После работы Герман частенько заглядывал на четверть часика в домик Бабетты. Он прикидывался веселым и даже шутил, но Карла не легко было провести.
— У Германа какая-то забота на душе! — говорил Карл. — Что же его тревожит, хотел бы я знать?
— У кого теперь нет забот? — отвечала Бабетта. — Лето стоит слишком жаркое, вот уже целый месяц, как не выпало ни капли дождя, — как тут не беспокоиться? И потом они хотят строить сарай и не знают, где взять время на это. Сегодня Герман говорил, что им придется, должно быть, работать по ночам.
В следующее воскресенье они собрались у Бабетты поиграть в карты, и она угощала их своей черничной настойкой. Герман много смеялся, но это не могло обмануть Карла. Когда Герман ушел, Карл покачал головой.
— Не знаю, — сказал он, — что-то мне не нравится наш Герман. Он печален, у него какое-то горе, его что-то гложет. Я слышу по его смеху.
Бабетта сидела в темпом углу и кормила Себастьяна грудью. Она подняла голову и посмотрела на Карла, прямо и неподвижно сидевшего на стуле. Проницательность Карла начала уже пугать ее. Она прекрасно знала, какое горе угнетало Германа. Он был вчера в городе и случайно узнал, что Христина недавно вышла замуж.
— Почему ты мне не рассказала, Бабетта? — укоризненно сказал он сегодня утром.
Наверное, это и было горе, угнетавшее Германа. Но как мог Карл распознать это по смеху?
Она вытерла грудь и положила Себастьяна в люльку.
— Что ж, может быть у него и есть горе! — сказала она со вздохом. — На свете так много страданий. Иногда вся земля кажется сплошным морем горьких слез.
Ночью прошла гроза, а утром стоял леденящий холод. Целый день моросил холодный, унылый дождь. На узкой тропинке, ведущей от дороги к домику Бабетты, послышались тихие, осторожные шаги. Карл сидел у открытой двери, но не поднял головы. Это была та «тихоня», которой он терпеть не мог.
— Добрый день! Бабетта дома? — спросила она робким голосом. Такой голос бывает у попрошаек или у тех женщин, что ходят по дворам и предлагают купить ленточку; испытав на своем веку немало унижений, они боятся ругани и собак.
Бабетта, сидевшая в темном углу с кофейной мельницей, зажатой между колен, ответила вместо Карла:
— Я здесь! Кто там? А, это ты, Фрида! Ну, входи. Скверную ты приносишь погоду с собой!
— Да, погода скверная! За одну ночь как похолодало!
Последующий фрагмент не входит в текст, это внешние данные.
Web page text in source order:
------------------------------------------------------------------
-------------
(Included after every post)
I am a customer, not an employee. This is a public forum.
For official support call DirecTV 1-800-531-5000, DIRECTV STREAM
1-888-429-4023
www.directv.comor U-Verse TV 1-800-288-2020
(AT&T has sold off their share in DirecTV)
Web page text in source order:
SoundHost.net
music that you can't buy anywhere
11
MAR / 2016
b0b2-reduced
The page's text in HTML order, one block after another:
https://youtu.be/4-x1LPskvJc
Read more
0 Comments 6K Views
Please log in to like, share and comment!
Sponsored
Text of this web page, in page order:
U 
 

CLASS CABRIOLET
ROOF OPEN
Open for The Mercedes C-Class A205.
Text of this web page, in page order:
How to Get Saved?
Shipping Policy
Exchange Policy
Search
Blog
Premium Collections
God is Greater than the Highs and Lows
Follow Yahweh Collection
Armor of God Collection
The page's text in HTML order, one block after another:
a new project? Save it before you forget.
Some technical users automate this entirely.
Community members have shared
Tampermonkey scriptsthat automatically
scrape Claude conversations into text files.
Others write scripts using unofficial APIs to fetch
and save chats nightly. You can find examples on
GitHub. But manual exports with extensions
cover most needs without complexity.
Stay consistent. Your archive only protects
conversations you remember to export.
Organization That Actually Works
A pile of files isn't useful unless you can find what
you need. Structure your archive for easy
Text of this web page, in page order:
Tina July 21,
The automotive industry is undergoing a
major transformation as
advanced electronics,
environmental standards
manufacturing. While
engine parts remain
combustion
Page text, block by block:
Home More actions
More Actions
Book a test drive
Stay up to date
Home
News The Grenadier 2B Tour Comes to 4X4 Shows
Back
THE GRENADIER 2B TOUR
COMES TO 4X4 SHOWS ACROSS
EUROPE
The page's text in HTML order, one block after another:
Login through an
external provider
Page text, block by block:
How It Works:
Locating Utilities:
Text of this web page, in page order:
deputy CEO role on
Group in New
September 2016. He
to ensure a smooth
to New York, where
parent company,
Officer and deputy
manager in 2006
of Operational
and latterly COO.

Шальке вошла в комнату и тотчас же понизила голос, увидев, что Себастьян спит в своей корзине. Она склонила голову набок и принялась влюбленными глазами рассматривать ребенка. Ах ты, славный мальчонка, ах ты, милый крошка, ничего подобного она в жизни не видывала! И подумать только, что он превратится в большого, сильного мужчину и покорит всех девушек— всех без исключения! Шальке рассмеялась тоненьким смешком. Лицо Бабетты сияло. Она умела распознавать лесть, когда речь шла о ней самой, но когда дело касалось Себастьяна, никакая лесть не могла оказаться чересчур грубой. Если бы Шальке предсказала ей, что когда-нибудь Себастьян будет вторым Наполеоном и покорит весь мир, она бы тотчас же с восторгом поверила ей. Почему бы Себастьяну и не стать вторым Наполеоном?
— Раздевайся, Фрида! — радостно сказала она. — Ты даже в пальто?
Да, холод ужасный. Но именно потому, что погода такая плохая, она и подумала, что Бабетта, наверное, дома, и решила навестить ее. Кроме того, у нее есть дело.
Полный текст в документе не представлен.